WHAT THE EXERCISE ASKS: Among the entries below, count the lines that contain the word "insurance". Write down only the total.

━━━━

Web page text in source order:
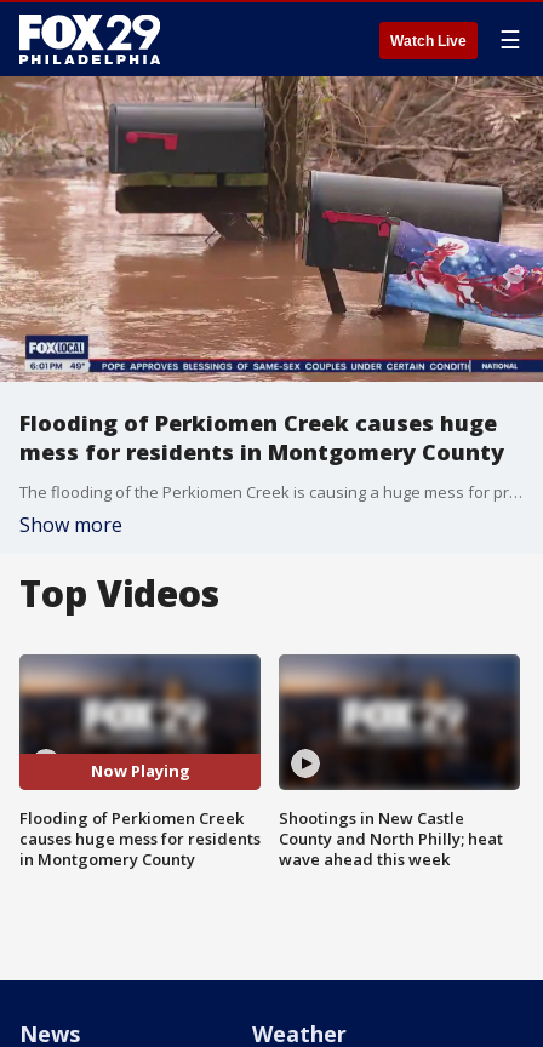
Watch Live ☰
Flooding of Perkiomen Creek causes huge
mess for residents in Montgomery County
The flooding of the Perkiomen Creek is causing a huge mess for property owners as they wait it out and assess the damage once those flood waters recede.
Show more
Top Videos
Now Playing
Flooding of Perkiomen Creek
causes huge mess for residents
in Montgomery County
Shootings in New Castle
County and North Philly; heat
wave ahead this week
News Weather
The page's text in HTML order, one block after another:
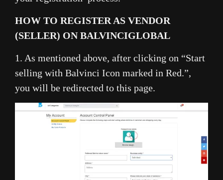
HOW TO REGISTER AS VENDOR
(SELLER) ON BALVINCIGLOBAL
1. As mentioned above, after clicking on “Start
selling with Balvinci Icon marked in Red.”,
you will be redirected to this page.
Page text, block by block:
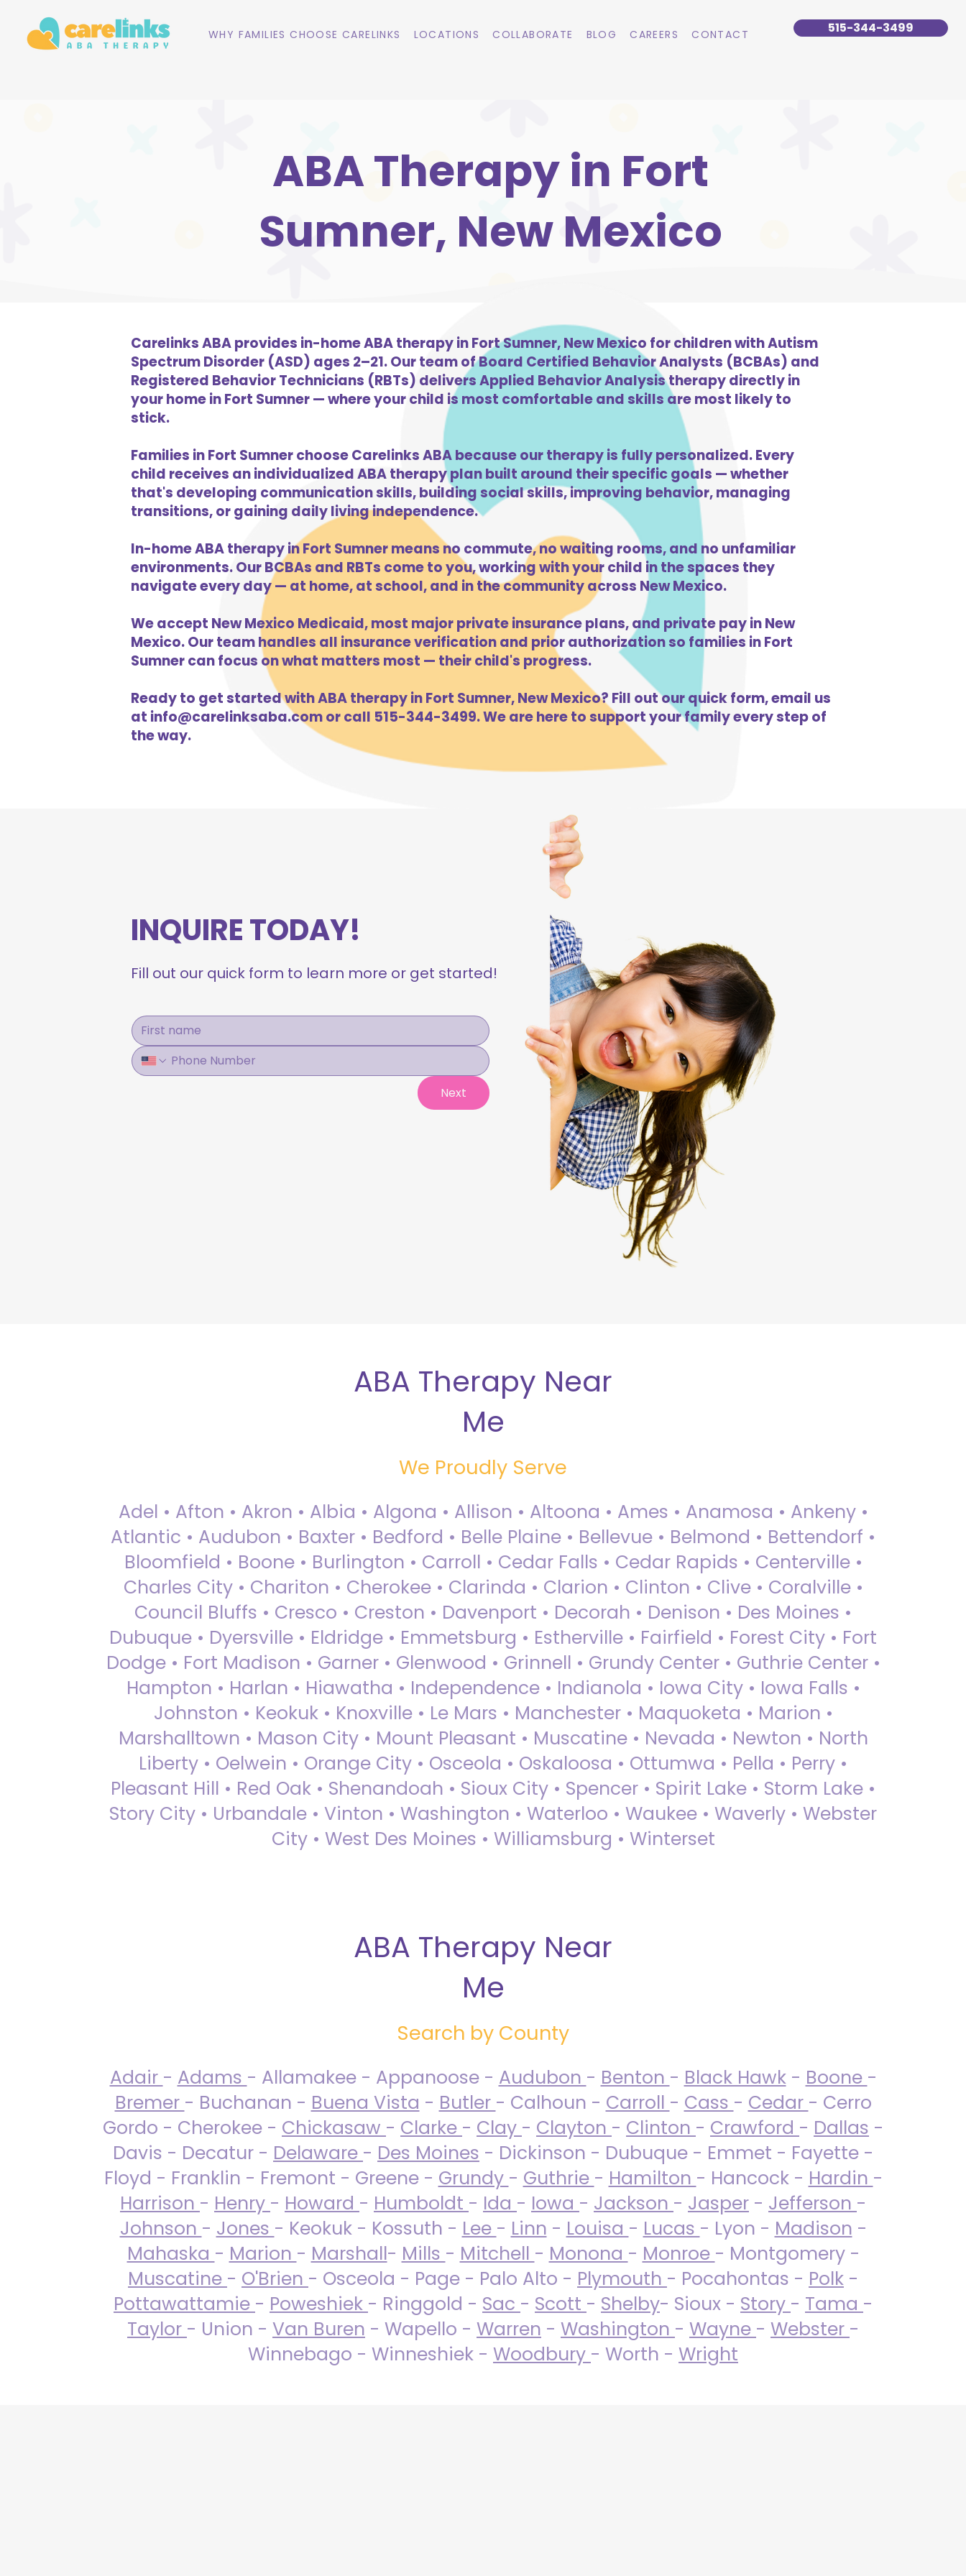
WHY FAMILIES CHOOSE CARELINKS LOCATIONS COLLABORATE BLOG CAREERS CONTACT 515-344-3499
ABA Therapy in Fort
Sumner, New Mexico
Carelinks ABA provides in-home ABA therapy in Fort Sumner, New Mexico for children with Autism
Spectrum Disorder (ASD) ages 2–21. Our team of Board Certified Behavior Analysts (BCBAs) and
Registered Behavior Technicians (RBTs) delivers Applied Behavior Analysis therapy directly in
your home in Fort Sumner — where your child is most comfortable and skills are most likely to
stick.
Families in Fort Sumner choose Carelinks ABA because our therapy is fully personalized. Every
child receives an individualized ABA therapy plan built around their specific goals — whether
that's developing communication skills, building social skills, improving behavior, managing
transitions, or gaining daily living independence.
In-home ABA therapy in Fort Sumner means no commute, no waiting rooms, and no unfamiliar
environments. Our BCBAs and RBTs come to you, working with your child in the spaces they
navigate every day — at home, at school, and in the community across New Mexico.
We accept New Mexico Medicaid, most major private insurance plans, and private pay in New
Mexico. Our team handles all insurance verification and prior authorization so families in Fort
Sumner can focus on what matters most — their child's progress.
Ready to get started with ABA therapy in Fort Sumner, New Mexico? Fill out our quick form, email us
at info@carelinksaba.comor call 515-344-3499. We are here to support your family every step of
the way.
INQUIRE TODAY!
Fill out our quick form to learn more or get started!
Next
ABA Therapy Near
Me
We Proudly Serve
Adel • Afton • Akron • Albia • Algona • Allison • Altoona • Ames • Anamosa • Ankeny •
Atlantic • Audubon • Baxter • Bedford • Belle Plaine • Bellevue • Belmond • Bettendorf •
Bloomfield • Boone • Burlington • Carroll • Cedar Falls • Cedar Rapids • Centerville •
Charles City • Chariton • Cherokee • Clarinda • Clarion • Clinton • Clive • Coralville •
Council Bluffs • Cresco • Creston • Davenport • Decorah • Denison • Des Moines •
Dubuque • Dyersville • Eldridge • Emmetsburg • Estherville • Fairfield • Forest City • Fort
Dodge • Fort Madison • Garner • Glenwood • Grinnell • Grundy Center • Guthrie Center •
Hampton • Harlan • Hiawatha • Independence • Indianola • Iowa City • Iowa Falls •
Johnston • Keokuk • Knoxville • Le Mars • Manchester • Maquoketa • Marion •
Marshalltown • Mason City • Mount Pleasant • Muscatine • Nevada • Newton • North
Liberty • Oelwein • Orange City • Osceola • Oskaloosa • Ottumwa • Pella • Perry •
Pleasant Hill • Red Oak • Shenandoah • Sioux City • Spencer • Spirit Lake • Storm Lake •
Story City • Urbandale • Vinton • Washington • Waterloo • Waukee • Waverly • Webster
City • West Des Moines • Williamsburg • Winterset
ABA Therapy Near
Me
Search by County
Adair - Adams - Allamakee - Appanoose - Audubon - Benton - Black Hawk- Boone -
Bremer - Buchanan - Buena Vista - Butler - Calhoun - Carroll - Cass - Cedar - Cerro
Gordo - Cherokee - Chickasaw - Clarke - Clay - Clayton - Clinton - Crawford - Dallas -
Davis - Decatur - Delaware - Des Moines - Dickinson - Dubuque - Emmet - Fayette -
Floyd - Franklin - Fremont - Greene - Grundy - Guthrie - Hamilton - Hancock - Hardin -
Harrison - Henry - Howard - Humboldt - Ida - Iowa - Jackson - Jasper - Jefferson -
Johnson - Jones - Keokuk - Kossuth - Lee - Linn - Louisa - Lucas - Lyon - Madison -
Mahaska - Marion - Marshall- Mills - Mitchell - Monona - Monroe - Montgomery -
Muscatine - O'Brien - Osceola - Page - Palo Alto - Plymouth - Pocahontas - Polk -
Pottawattamie - Poweshiek - Ringgold - Sac - Scott - Shelby- Sioux - Story - Tama -
Taylor - Union - Van Buren - Wapello - Warren - Washington - Wayne - Webster -
Winnebago - Winneshiek - Woodbury - Worth - Wright
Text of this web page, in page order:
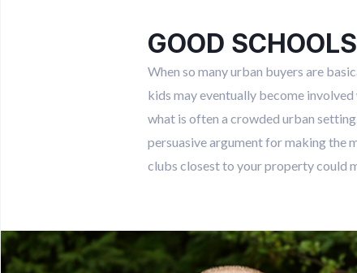
GOOD
When so many urban buyers are
kids may eventually become
what is often a crowded urban
persuasive argument for making the
clubs closest to your property could
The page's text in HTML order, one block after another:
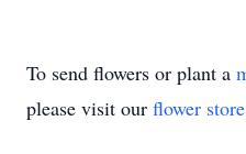
To send flowers or plant a
please visit our flower store

━━━━

EXPECTED ANSWER: 2